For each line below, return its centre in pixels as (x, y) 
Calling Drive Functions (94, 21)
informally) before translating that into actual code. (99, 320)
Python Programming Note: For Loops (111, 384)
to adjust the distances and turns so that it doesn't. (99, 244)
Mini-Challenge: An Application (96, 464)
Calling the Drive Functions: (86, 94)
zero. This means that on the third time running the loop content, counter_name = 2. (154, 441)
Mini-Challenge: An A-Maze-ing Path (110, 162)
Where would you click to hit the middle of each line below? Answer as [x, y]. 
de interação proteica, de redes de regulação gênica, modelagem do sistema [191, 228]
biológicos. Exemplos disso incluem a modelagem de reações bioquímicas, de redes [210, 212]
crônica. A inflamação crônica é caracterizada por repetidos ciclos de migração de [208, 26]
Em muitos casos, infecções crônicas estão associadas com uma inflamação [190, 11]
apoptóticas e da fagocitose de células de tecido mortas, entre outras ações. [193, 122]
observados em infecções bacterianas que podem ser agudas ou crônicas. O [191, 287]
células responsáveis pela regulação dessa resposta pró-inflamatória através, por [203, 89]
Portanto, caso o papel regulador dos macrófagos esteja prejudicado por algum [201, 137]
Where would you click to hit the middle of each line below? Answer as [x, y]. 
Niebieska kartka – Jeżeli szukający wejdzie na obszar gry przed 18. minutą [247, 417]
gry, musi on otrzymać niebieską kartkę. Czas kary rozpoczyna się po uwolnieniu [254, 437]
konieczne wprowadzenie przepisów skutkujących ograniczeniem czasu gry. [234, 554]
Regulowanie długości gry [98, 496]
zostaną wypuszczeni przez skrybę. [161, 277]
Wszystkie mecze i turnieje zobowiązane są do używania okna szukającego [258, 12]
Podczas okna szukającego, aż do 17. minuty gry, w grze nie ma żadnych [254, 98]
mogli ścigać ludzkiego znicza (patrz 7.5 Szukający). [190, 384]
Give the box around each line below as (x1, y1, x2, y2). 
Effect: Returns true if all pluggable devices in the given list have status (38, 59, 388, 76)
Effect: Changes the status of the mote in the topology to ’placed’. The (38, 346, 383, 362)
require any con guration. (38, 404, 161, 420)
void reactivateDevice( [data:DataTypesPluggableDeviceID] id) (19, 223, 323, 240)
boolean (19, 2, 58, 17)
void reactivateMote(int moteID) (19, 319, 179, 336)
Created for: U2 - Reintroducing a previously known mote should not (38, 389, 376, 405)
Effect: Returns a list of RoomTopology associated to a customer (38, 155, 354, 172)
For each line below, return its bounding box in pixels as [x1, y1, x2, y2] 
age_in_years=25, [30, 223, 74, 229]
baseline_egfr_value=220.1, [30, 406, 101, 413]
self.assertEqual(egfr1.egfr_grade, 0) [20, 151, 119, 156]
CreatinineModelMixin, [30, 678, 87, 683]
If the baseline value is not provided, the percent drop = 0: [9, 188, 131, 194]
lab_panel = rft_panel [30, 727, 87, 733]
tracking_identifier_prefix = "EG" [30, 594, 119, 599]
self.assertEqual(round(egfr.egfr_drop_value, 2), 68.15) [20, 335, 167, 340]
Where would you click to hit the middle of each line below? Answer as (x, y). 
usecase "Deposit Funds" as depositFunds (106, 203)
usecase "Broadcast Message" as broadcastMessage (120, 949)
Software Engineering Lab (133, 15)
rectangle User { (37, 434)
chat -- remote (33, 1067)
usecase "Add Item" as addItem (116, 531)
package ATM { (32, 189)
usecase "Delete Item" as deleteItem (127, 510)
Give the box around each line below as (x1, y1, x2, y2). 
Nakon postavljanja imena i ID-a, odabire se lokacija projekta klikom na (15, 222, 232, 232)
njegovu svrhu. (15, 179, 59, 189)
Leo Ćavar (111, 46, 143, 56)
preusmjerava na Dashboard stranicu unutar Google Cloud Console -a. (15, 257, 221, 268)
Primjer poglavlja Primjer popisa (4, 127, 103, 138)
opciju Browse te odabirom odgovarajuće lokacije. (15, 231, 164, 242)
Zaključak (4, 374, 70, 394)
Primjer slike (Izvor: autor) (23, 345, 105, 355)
--
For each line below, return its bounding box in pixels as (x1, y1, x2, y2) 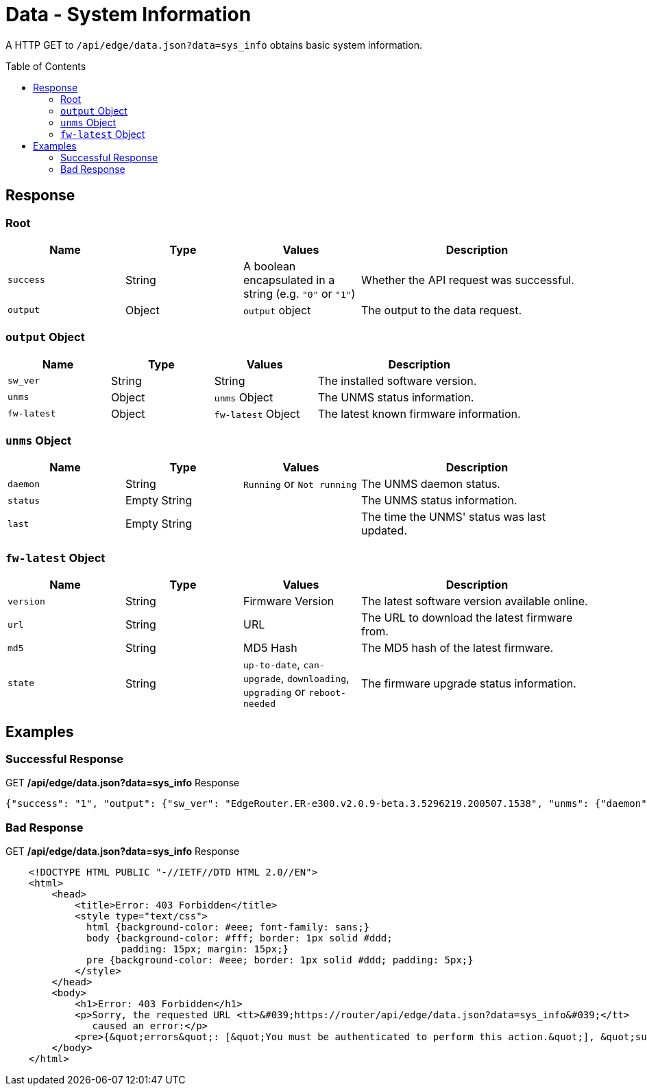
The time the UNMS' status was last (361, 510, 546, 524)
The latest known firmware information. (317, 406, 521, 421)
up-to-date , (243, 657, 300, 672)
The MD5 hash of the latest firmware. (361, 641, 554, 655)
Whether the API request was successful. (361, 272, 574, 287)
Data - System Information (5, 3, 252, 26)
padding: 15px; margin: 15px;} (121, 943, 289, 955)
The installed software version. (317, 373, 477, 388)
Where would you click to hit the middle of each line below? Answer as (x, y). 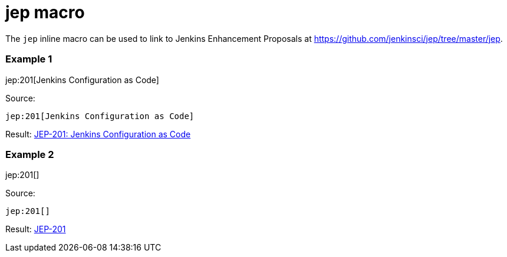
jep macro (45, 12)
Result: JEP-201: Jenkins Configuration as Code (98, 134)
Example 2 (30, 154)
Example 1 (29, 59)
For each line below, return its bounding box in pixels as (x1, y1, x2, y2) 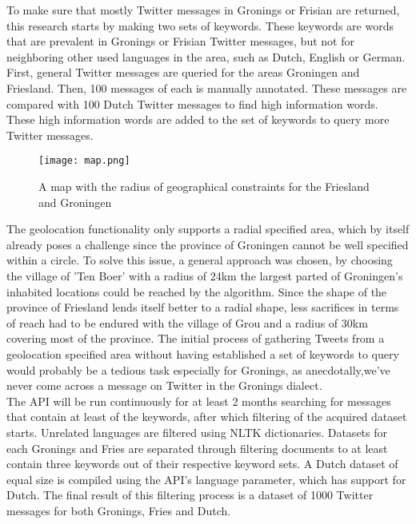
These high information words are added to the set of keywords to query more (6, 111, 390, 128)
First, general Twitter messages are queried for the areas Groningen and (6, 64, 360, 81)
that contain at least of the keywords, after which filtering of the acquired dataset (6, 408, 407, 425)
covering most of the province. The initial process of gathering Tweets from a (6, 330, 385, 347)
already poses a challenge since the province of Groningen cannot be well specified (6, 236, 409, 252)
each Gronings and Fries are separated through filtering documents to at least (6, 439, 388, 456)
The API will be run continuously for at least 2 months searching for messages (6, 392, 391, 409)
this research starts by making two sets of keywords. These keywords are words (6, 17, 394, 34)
--
WORK REQUEST>
The string "Primjer" shows up in some lines of the listing. Copy each such line.

EXPECTED ANSWER>
Primjer poglavlja Primjer popisa (4, 127, 103, 138)
Primjer slike (Izvor: autor) (23, 345, 105, 355)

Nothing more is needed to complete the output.